Jul 22, 2008 09:11PM
- comments
I have too many days like this. I hate it. I feel unmotivated, restless, tired. I'm not sleeping at night. I toss and turn, then I'm tired all day. I know I need to clean the house but I don't feel like it. I wandered around the house all day, bored but did I clean or do anything constructive? No. Instead I kept looking in the pantry or fridge as if something exciting was going to jump out at me, lol. I can't seem to focus, even when I try to read, which I love to do. I'll read a few pages then I'm up wandering around again. What the heck is wrong with me??
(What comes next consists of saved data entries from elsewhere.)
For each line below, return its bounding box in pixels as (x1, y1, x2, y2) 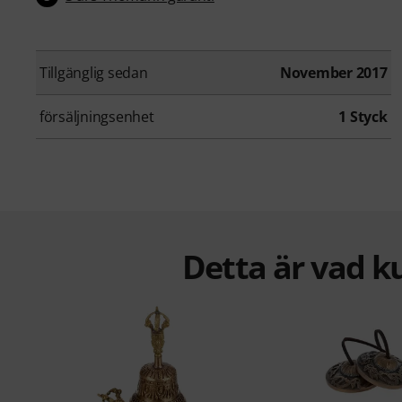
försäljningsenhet (39, 107, 154, 127)
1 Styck (338, 107, 388, 127)
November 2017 (280, 63, 388, 83)
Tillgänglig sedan (39, 63, 148, 83)
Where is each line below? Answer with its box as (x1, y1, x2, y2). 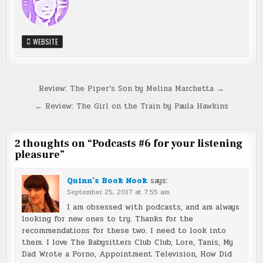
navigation (6, 96, 88, 118)
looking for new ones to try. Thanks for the (21, 213, 193, 225)
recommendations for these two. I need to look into (21, 225, 226, 237)
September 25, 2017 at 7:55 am (66, 186, 170, 197)
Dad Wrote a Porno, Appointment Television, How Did (21, 248, 232, 261)
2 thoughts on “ (15, 137, 93, 151)
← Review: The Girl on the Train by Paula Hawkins (35, 100, 228, 113)
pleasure (15, 148, 60, 162)
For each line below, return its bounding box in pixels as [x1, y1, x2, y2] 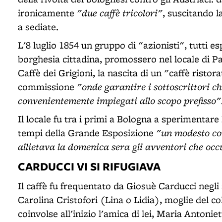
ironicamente [18, 6, 77, 19]
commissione [18, 80, 77, 93]
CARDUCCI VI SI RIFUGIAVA [18, 159, 161, 174]
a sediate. [18, 20, 58, 33]
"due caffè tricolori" [77, 6, 163, 19]
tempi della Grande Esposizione [18, 126, 156, 139]
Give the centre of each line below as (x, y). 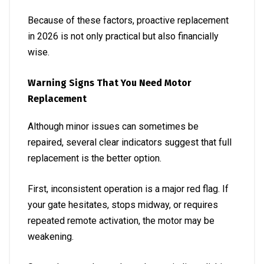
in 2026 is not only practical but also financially (123, 36)
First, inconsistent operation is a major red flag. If (128, 189)
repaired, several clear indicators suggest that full (130, 142)
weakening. (51, 237)
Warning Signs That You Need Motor (110, 83)
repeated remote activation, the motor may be (121, 221)
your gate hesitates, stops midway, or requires (123, 205)
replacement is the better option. (95, 158)
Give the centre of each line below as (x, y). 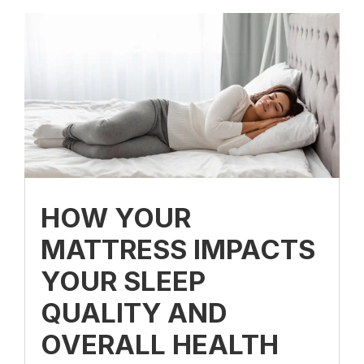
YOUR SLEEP (123, 282)
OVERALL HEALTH (160, 345)
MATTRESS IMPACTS (178, 250)
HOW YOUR (116, 218)
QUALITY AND (134, 313)

I didn't go outside today. It was too hot. But I hate being stuck inside the house. I hate it. I get such cabin fever real bad. I feel like I should be doing something but I don't know what. I have no energy. I hate feeling like this!
I'll have days I feel pretty good. I like getting out even if it's just running errands but I still feel tired a lot. The last few times I took my daughter to the mall, I enjoyed it for awhile but then I got such an overwhelming feeling of tiredness that I had to sit down. Last week we went to an art museum. I really wanted to go. I enjoyed it but we were there for four hours with a break for lunch. I felt that overwhelming feeling of tiredness again after awhile where I wasn't enjoying it anymore toward the end. And yet, my friend who is only a few years younger than me and probably fifty pounds heavier than me had all this energy and just kept wanting to go, go, go.
What in the world is wrong with me?? Can anyone give me an idea?